(Records from a collection)
++++++++++
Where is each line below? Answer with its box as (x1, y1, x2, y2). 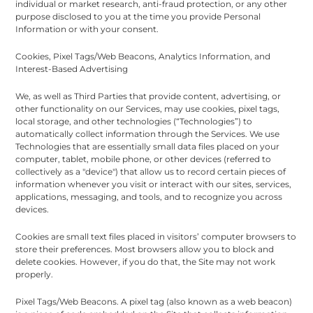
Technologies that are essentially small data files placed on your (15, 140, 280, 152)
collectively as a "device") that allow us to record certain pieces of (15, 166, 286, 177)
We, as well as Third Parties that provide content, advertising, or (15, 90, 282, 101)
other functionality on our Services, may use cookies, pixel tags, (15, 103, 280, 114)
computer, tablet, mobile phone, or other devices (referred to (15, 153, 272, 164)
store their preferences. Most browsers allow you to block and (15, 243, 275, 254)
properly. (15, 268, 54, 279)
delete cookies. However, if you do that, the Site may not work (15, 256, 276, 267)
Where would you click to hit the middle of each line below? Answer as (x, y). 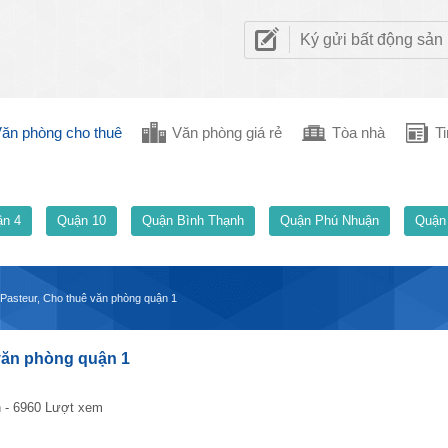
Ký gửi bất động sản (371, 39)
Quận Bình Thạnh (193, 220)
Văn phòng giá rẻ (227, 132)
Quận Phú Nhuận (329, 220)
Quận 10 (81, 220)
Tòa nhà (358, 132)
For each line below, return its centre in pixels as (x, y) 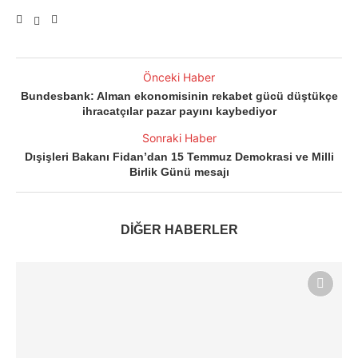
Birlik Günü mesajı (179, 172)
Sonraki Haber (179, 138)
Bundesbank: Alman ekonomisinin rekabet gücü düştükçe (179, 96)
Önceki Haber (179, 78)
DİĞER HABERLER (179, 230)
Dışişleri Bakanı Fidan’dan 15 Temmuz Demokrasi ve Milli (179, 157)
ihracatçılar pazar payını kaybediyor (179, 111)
++++++++++
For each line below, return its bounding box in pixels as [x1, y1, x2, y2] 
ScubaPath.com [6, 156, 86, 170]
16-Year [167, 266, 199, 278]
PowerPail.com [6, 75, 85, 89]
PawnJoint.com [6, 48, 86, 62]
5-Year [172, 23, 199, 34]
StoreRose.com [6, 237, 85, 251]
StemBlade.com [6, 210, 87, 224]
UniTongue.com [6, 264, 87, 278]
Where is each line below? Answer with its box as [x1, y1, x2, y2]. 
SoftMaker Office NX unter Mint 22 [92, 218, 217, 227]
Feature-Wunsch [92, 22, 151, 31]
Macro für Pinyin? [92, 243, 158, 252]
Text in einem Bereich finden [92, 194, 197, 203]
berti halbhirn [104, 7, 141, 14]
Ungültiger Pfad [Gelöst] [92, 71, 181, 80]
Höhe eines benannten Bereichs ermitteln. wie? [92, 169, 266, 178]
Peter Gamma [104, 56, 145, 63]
++++++++++
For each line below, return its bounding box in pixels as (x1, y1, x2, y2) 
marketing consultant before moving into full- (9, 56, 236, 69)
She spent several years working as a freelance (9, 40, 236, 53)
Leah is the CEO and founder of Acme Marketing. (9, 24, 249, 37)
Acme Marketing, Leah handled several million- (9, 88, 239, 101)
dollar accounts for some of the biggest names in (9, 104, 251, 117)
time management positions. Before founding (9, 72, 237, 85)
++++++++++
Take each line above that contains "cookies" and copy it out.

other functionality on our Services, may use cookies, pixel tags, (15, 103, 280, 114)
delete cookies. However, if you do that, the Site may not work (15, 256, 276, 267)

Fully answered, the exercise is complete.